Moreover, the use of a gelling agent has also been found to provide advantages when smooth non-porous substances are used as a medium. Coagulation of ink drops printed in each other""s vicinity has been found to be greatly suppressed. This phenomenon is probably also related to the reduced mobility of gelled ink drops.
A concomitant advantage of an ink composition occurs when the ink is used for multi-layer prints, as is conventional with four-color printing. Ideally, a following drop is printed on a preceding drop when the preceding drop has not yet completely solidified. This results in good adhesion and color mixing. This means that inks are preferably selected which remain fluid on a substrate for a fairly long time. However, if ink drops remain fluid too long, unwanted running occurs, so that printed images become unsharp. By using an ink composition according to the present invention it is possible to prevent unwanted running of an ink drop that has not yet set, and yet good adhesion occurs with a following ink drop. Thus, a gelled ink drop behaves like a fluid ink drop in so far as adhesion and color mixing is concerned, but does not suffer from adverse feathering.

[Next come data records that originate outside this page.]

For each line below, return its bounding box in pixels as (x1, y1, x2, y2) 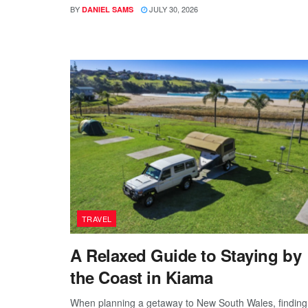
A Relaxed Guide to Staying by (70, 243, 302, 267)
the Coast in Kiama (70, 265, 213, 289)
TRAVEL (82, 212, 112, 224)
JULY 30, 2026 (147, 3, 198, 14)
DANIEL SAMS (82, 3, 133, 14)
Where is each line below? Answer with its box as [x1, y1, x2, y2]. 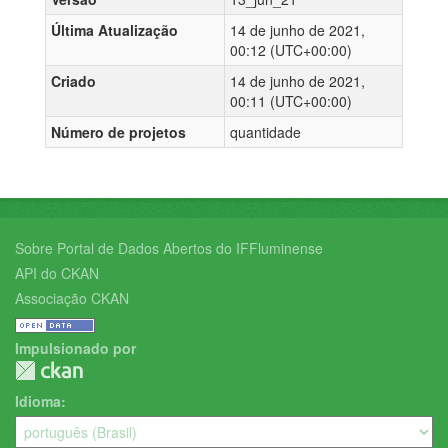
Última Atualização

Finally, it has been found that an ink composition according to the present invention is very suitable for a printing device provided with an after-treatment device, particularly when the after-treatment is combined with heat transfer to the ink drops: what is known as thermal after-treatment. If printed layers of known inks are after-treated in order to give the ink drops better interaction with the paper, e.g. to obtain better gumming, scratching and folding resistance, or in order to improve the uniformity of the printed image, for example to provide a more uniform gloss, this quickly results in unwanted running of the ink because the ink frequently has to be heated to above its melting point and thus, because of the lower viscosity, can enter the paper uncontrollably. When an ink composition according to the invention is used in combination with an after-treatment device, the temperature of the ink drops being increased so that they pass over from the solid state to a gelled state, it has been found that the gumming, scratch and folding resistance of the treated substrates increases greatly without accompanying uncontrolled running of the ink. Thus, a gelled ink drop has sufficient fluid properties in order to migrate into a substrate further, but the cohesion in the ink drop is so great that uncontrolled running of the ink drop is prevented.